Post-Kindergarten Society

Kindergarten is an excellent institution, in its way, and Miss Manners can think of few better solutions to such problems as keeping five-year olds off the streets and producing handmade pot holders. But she does not see why she, having reached what we shall call a certain age, must continue to be subjected to its rules and practices in what ought to be a larger, if not more sophisticated society.
In kindergarten, nobody has a last name, and few even have full use of their given names. Everyone has a simple nickname, and must always be telling everyone else what it is. We make quite a point, then, of addressing them correctly, and of helping others to do the same to us, as in “Hi, I’m Cindy.” Naturally, nobody has titles – even many of the teachers have ceased to be “Miss Twinkles” and become “Hi, I’m Pam.”
In kindergarten, we all wear simple, durable play clothes that are practical, mostly in bright colors, and sporty. We dress up only as a big joke. And those of us learning to read like to have signs across the fronts of our shirts and our possessions marked with their names – lunch bags that say LUNCH BAG, and so on.
In kindergarten, we are not expected to go very long without juice and cookies, and so we can eat at our desks and wherever we wander, and we always have simple snacks available for breaks. We prefer to drink from heavy mugs marked with our names or pictures of our favorite cartoon characters.
In kindergarten, we have Show and Tell, in which we are assured that nothing is too trivial or too personal to command the attention of all, who must treat any revelation, no matter how pointless, with rapt attention. We are assured that if we blurt out everything that is on our minds, we will feel better.
We may also have general conversation in kindergarten, but it should be about things that everyone understands, such as sports or television programs or how we feel about our food.
In kindergarten, exercise is very important, and anyone who does not want to play is cajoled into doing so.
In kindergarten, creativity is important, and so we praise and accept anybody’s efforts and consider them all equally worthy.
In kindergarten, we must all learn to work together and to share in the rewards, and anybody who wants to go off alone or who piles up more than his or her share must be gently led back to the group to let everyone else participate and catch up.
Most of all, we must learn, in kindergarten, to like and accept everyone else. Not only do we not want loners here, but we want to show everyone that if you make an effort, you can like anyone at all, and all of them more or less equally. We assume that dislikes are only a matter of prejudices and misunderstandings, and that any people if placed together in pleasant circumstances can get along as well as any other people.
In kindergarten, if we discover anyone who simply cannot learn and flourish within these standards, we suggest a little outside help, because we know it must be a sign of emotional problems.

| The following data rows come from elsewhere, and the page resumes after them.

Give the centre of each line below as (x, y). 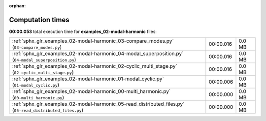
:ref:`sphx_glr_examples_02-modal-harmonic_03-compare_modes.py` (93, 41)
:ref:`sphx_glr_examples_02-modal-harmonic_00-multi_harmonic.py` (91, 91)
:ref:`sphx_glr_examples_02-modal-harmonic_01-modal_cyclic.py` (88, 79)
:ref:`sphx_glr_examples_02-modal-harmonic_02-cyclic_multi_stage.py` (95, 66)
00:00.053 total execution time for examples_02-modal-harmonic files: (83, 31)
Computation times (39, 20)
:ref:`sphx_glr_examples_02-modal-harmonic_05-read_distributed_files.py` (98, 104)
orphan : (17, 6)
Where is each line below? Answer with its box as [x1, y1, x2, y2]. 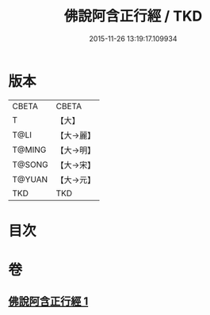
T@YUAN [12, 173, 48, 184]
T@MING [12, 144, 47, 155]
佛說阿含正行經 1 [8, 294, 89, 309]
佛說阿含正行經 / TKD [63, 7, 203, 25]
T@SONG [12, 159, 49, 170]
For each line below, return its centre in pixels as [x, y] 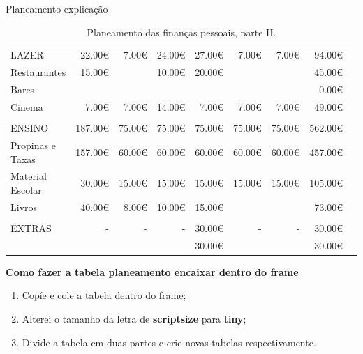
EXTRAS [31, 228]
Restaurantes [38, 72]
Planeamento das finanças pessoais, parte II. [181, 32]
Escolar [26, 189]
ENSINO [30, 128]
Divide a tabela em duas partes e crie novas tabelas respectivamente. [169, 342]
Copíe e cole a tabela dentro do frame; [104, 295]
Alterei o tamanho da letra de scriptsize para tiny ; [134, 318]
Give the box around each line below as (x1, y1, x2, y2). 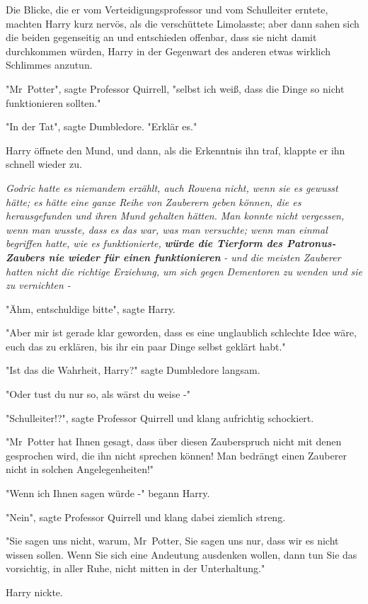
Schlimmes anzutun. (6, 57, 93, 72)
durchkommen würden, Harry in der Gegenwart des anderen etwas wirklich (6, 43, 331, 58)
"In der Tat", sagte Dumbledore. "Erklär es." (6, 119, 197, 134)
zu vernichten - (6, 278, 71, 292)
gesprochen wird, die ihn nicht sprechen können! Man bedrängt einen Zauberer (6, 448, 347, 462)
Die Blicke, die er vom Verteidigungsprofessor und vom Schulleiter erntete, (6, 2, 328, 16)
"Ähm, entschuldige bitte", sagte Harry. (6, 301, 176, 316)
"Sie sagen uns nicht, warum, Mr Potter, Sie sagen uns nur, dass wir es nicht (6, 533, 339, 548)
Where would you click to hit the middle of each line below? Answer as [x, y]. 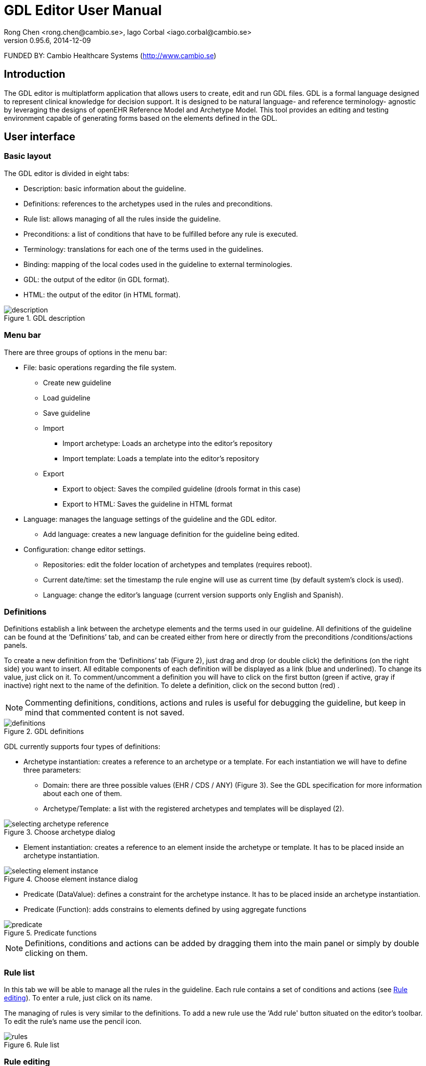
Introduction [35, 74]
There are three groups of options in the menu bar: [85, 352]
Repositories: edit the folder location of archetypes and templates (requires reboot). [178, 564]
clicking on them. [56, 953]
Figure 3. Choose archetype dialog [60, 832]
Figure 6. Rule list [32, 1045]
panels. [16, 645]
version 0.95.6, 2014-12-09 [48, 40]

Miss Manners does not quarrel with any of these rules, under which kindergartens have flourished for some time now. She only please that, having put in her time, she be promoted into a society where formality, distinctions, subtleties, individuality, standards, and eccentricities are permitted.

To reap the benefits of civilized life, we must be willing to accept the responsibilities that make it possible, no matter how tempting trite philosophies and savagery concealed by simple statements may be. And the biggest word of all isn’t “LOOK,” but “WHY?” Children look, adults see.